16 stories of gestures small and large, whose warmth lingers long afterward

My Best Medicine
L.S.

MY son was diagnosed with diabetes two months before his bar mitzvah. I’d noticed he looked different, but wasn’t sure why. It wasn’t until my mother came over on a Thursday for my daughter’s graduation and said, “Why does he look so gaunt?” that it hit me that he’d lost a lot of weight.

During the seudah that Friday night, I saw that he was eating a huge amount and drinking everything in sight. Alarm bells started to go off in my head, but they were faint. On Shabbos morning, I went to check on him, and it immediately struck me how skinny he was. There were three empty bottles of vitamin water on his nightstand that he’d drunk in the middle of the night, and he could barely lift his head off the pillow. As I was going down the stairs, he got up and told me he was starving. When I told him to come down and eat something, he answered that he didn’t think he could make it down the stairs. When I heard him say that, everything fell into place. This time I actually heard the alarms going off in my head!

This wasn’t diabetes, was it?

If so, this was a medical emergency.

I ran to a neighbor who’d recently joined Hatzalah, and he gave me a glucose monitor. I don’t think I’ll ever forget the number 391 as long as I live. After becoming hysterical for a few minutes, I calmed down enough to join my son in the ambulance.

We were taken to a hospital not far from our house. By the time we got there, his glucose level was 440! My son was very quickly diagnosed with diabetes. Because of the high levels of certain chemicals in his blood, we were sent to the pediatric intensive care unit. I remember a doctor coming in, asking me if I had any questions. I was feeling immense despair and replied, “About fifty thousand but I’ll ask them as soon as I can talk without crying.” Getting this diagnosis felt like the most terrible thing that could happen to us.

All that changed the next day when a frum doctor walked in and very gently pulled out his insulin pump from his pocket, showing us that he, too, has diabetes. That wasn’t something he needed to do to help my son heal physically. He chose to share something so personal with us because he knew it would give us the boost we so badly needed.

It was at that moment that I realized this wasn’t the beginning of the end. It was the beginning of my family and my son growing into stronger, better people because of his health challenge.

Today, over a year and half later, my son is a healthy, smart 15-year-old with a caring heart and a wonderful sense of humor. And a lot of the credit goes to a doctor who showed me that it’s okay to be vulnerable if it will help another Yid.

Cold and Warm
M.M., Chicago

It was a frigid morning two years ago. With my hair and makeup freshly done in preparation for a day of teaching, the wind fiercely blowing, and my fingers ice cold, I started to scrape snow off my frozen car.

This was the last thing I wanted to be doing at eight o’clock in the morning on a busy street, as men filed past me on their way home from Shacharis. Somehow, it was this job, which feels uniquely masculine, that fiercely reminded me I wasn’t yet at the stage I wanted to be in.

A minute or two into scraping my windshield, a car scooted up right behind me and Rabbi G., a well-known doctor in our community, jumped out.

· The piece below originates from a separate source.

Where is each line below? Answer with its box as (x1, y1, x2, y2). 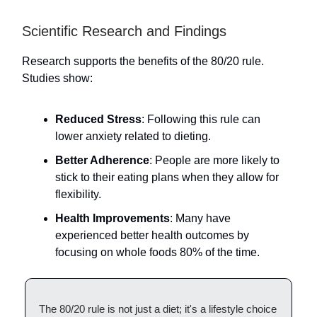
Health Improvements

He looked me in the eye, smiled gently, and said, “Here, hand me the stick; you shouldn’t be doing this job.” Then, without taking no for an answer, he took the stick, told me to go into my car so I could stay warm, and got to work. The snow flew in his face like stardust as I watched this angel from around the corner in utter awe.

When he was done, he waved me off, wished me a good day, and jumped back into his car to head to his patients. I sat there for a moment, tearing up, before I, too, drove off to my classroom.

I promised never to let this feeling of being so seen melt away.

And on all versions of icy lonely days, I go back to feel the day of the cold, cold air and a warm, warm heart.

 

Our Hearts Are with You
Faigy Sterner

When our son first started spiraling downhill and missing more and more school, it was devastating. When he started hanging out without a yarmulke, in torn jeans, and started growing his hair long, it only broke our hearts even more. When he started being mechallel Shabbos, the same week he officially dropped out of school, the fact he was off the derech became public knowledge. We were embarrassed and heartbroken, and didn’t know who would be there for us at this point or if our neighbors and friends would even look at us again. Their silence was deafening. It was more painful at times than the whole ordeal.

Then, just a few short hours before Shabbos, one of the neighbor’s children knocked at our door. He handed a bouquet of flowers to the child who answered the door. Not sure if this was a mistake or not, we opened the card that was attached. It said, “Although we don’t know what you’re going through, our hearts are broken and with you. We are here for you.”

I broke down crying. As soon as I lit candles for Shabbos, I went over to my neighbor’s house, and we embraced. No words were needed.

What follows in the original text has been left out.